Optimizing Matrix Multiplication Using Numba and Broadcasting

python
deep learning
LLM
Following the fastai course part 2 Lesson 11 video, I optimize the naive Python nested for-loop matrix multiplication using PyTorch, NumPy and Numba to achieve a 12000x speedup!
Author

Vishal Bakshi

Published

April 21, 2025

Background

In this notebook I’ll solidy the matrix multiplication concepts taught in Lesson 11 of the fastai course (part 2). Most importantly, I want to make sure I understand the use of broadcasting to make the matmul operation 7000x faster!

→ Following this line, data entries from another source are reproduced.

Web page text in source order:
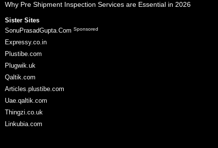
Why Pre Shipment Inspection Services are Essential in 2026
Sister Sites
SonuPrasadGupta.Com Sponsored
Expressy.co.in
Plustibe.com
Plugwik.uk
Qaltik.com
Articles.plustibe.com
Uae.qaltik.com
Thingzi.co.uk
Linkubia.com
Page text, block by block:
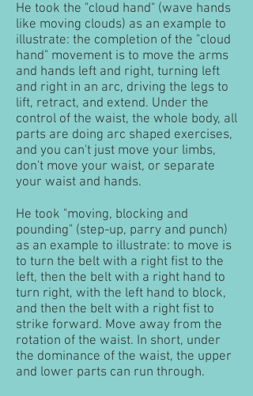
He took the "cloud hand" (wave hands
like moving clouds) as an example to
illustrate: the completion of the "cloud
hand" movement is to move the arms
and hands left and right, turning left
and right in an arc, driving the legs to
lift, retract, and extend. Under the
control of the waist, the whole body, all
parts are doing arc shaped exercises,
and you can't just move your limbs,
don't move your waist, or separate
your waist and hands.
He took "moving, blocking and
pounding" (step-up, parry and punch)
as an example to illustrate: to move is
to turn the belt with a right fist to the
left, then the belt with a right hand to
turn right, with the left hand to block,
and then the belt with a right fist to
strike forward. Move away from the
rotation of the waist. In short, under
the dominance of the waist, the upper
and lower parts can run through.
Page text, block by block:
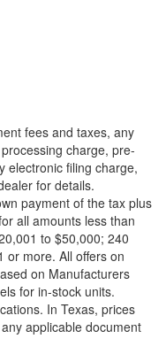
fees and taxes, any
charge, pre-
electronic filing charge,
for details.
payment of the tax plus
all amounts less than
to $50,000; 240
or more. All offers on
on Manufacturers
for in-stock units.
In Texas, prices
applicable document
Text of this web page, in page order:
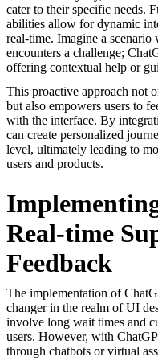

Here’s a summary of run times for the five methods explored in this blog post:

Method Images Run Time (ms)
Python for-loops 5 1090ms
Numba-compiled Dot Product 5 0.555ms
Python Dot Product 5 1.47ms
PyTorch Dot Product 5 1.22ms
PyTorch Broadcasting 5 0.158ms
Numba-compiled Broadcasting 5 0.0936ms

Here’s my video walkthrough of the code in this notebook:

Load the Data

We’ll use the MNIST dataset for this exercise.

import torch
from torch import tensor
from pathlib import Path
import pickle, gzip, math, os, time, shutil, matplotlib as mpl, matplotlib.pyplot as plt
from urllib.request import urlretrieve
import numpy as np
MNIST_URL='https://github.com/mnielsen/neural-networks-and-deep-learning/blob/master/data/mnist.pkl.gz?raw=true'
path_data = Path('data')
path_data.mkdir(exist_ok=True)
path_gz = path_data/'mnist.pkl.gz'
if not path_gz.exists(): urlretrieve(MNIST_URL, path_gz)
with gzip.open(path_gz, 'rb') as f: ((x_train, y_train), (x_valid, y_valid), _) = pickle.load(f, encoding='latin-1')
!ls -l data
total 16656
-rw-r--r-- 1 root root 17051982 Apr 21 22:56 mnist.pkl.gz
x_train,y_train,x_valid,y_valid = map(tensor, (x_train,y_train,x_valid,y_valid))
x_train.shape
torch.Size([50000, 784])
imgs = x_train.reshape((-1,28,28))
imgs.shape
torch.Size([50000, 28, 28])
plt.imshow(imgs[0]);

For our weights, we’ll create a set of random floats with shape 784 (rows) x 10 (columns). In an applied sense, these 10 outputs would be the logits associated with the ten possible digits (0-9) for each 28x28 image.

torch.manual_seed(1)
weights = torch.randn(784, 10)
weights.shape
torch.Size([784, 10])

For our inputs (which get multiplied by our weights) we’ll use the first 5 digits (28x28 images) from the validation set. These inputs and our weights are the two matrices we want to multiply!

m1 = x_valid[:5]
m2 = weights
m1.shape,m2.shape
(torch.Size([5, 784]), torch.Size([784, 10]))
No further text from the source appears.